Kwon, Young-Sung and Byun, Daniel H. (2018), "An exploration of the limitations of transmedia storytelling: Focusing on the entertainment and education sectors", Journal of Media and Communication Studies, 10:4, pp. 25-33. 

Lughi, Giulio (2016), "Paratext between time and space in digital media", in Pesce, Sara and Noto Paolo (eds.), The Politics of Ephemeral Digital Media, New York: Routledge, pp. 49-62.

O’Meara, Radha and Bevan, Alex (2018), "Transmedia Theory’s Author Discourse and Its Limitations", M/C Journal, 21:1,

Scott, Suzanne (2010), "The trouble with transmediation: Fandom's negotiation of transmedia storytelling systems", Spectator: The University of Southern California Journal of Film and Television, 30:1, pp. 30-34.


First off, Daniel, kudos for supplying your own edit of the Heinekenverse commercials!  

Your inclination to see this series of paratexts as their own interconnected universe and Heineken's own efforts to make them appear so, for me, reflects the increased prominence of interconnected narrative universes within contemporary media.  Of course, the Craig-era Bond films have indulged in this sort of serialized continuity far more than previous eras, with Spectre going as far as retconning all of the preceding Craig villains to be members of the titular criminal organization.  What stood out to me in these commercials are the inclusions of characters or references to non-Craig-led Bond films.  In addition to the Oddjob top hat throw you mention, we see Hervé Villechaize's Nick Nack (water skier commercial) and Joseph Wiseman's Dr.
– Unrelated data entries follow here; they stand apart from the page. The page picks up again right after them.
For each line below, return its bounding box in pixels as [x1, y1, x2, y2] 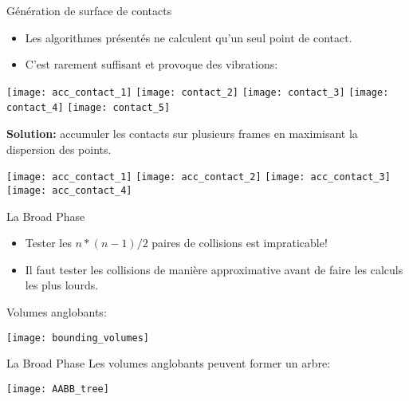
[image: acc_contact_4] [6, 184, 132, 196]
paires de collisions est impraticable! [151, 234, 328, 251]
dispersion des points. [6, 140, 112, 157]
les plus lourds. [25, 277, 99, 293]
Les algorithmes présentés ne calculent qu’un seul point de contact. [25, 29, 352, 45]
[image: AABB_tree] [6, 383, 109, 395]
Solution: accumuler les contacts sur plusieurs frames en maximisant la [6, 125, 358, 142]
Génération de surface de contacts [6, 2, 172, 18]

No (train commercial).  Each of these cheekily imply that these villains (who originally menaced previous versions of Bond) exist within the Craig continuity - or, to your point, the Heinekenverse canon.  All of which would qualify this commercial universe as part of a Bond multiverse of paratexts.  Similar but separate alternate Craig-Bond realities might include the 007 Legends video game which inserts Craig into films where he did not portray Bond.
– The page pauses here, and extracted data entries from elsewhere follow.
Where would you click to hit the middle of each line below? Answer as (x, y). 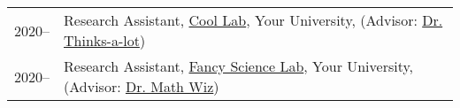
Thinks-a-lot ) (105, 40)
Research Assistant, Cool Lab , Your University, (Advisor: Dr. (253, 20)
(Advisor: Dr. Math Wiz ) (142, 86)
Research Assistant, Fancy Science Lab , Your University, (239, 66)

... not to mention the relaunch of GoldenEye on Nintendo Wii, which saw Craig playing Bond as opposed to his direct predecessor Brosnan.

Part of what I was -- rather clunkily -- trying to argue is that the marketing tie-ins afford creatives the opportunity to open the Bond universe up to a web of connections to the wider Bond canon and beyond. The retcon in Spectre, while awkward, was still limited by narrative cause and effect. The Heineken ads have no such requirement.

Yes, good call on the GoldenEye re-release!

I do hope that wider web of connections that you speak of manages to extend past the paratexts into the mainline franchise, as I feel like the rebooted continuity of the Craig era has become a little too strict for a franchise that has long been rather loose with its canon.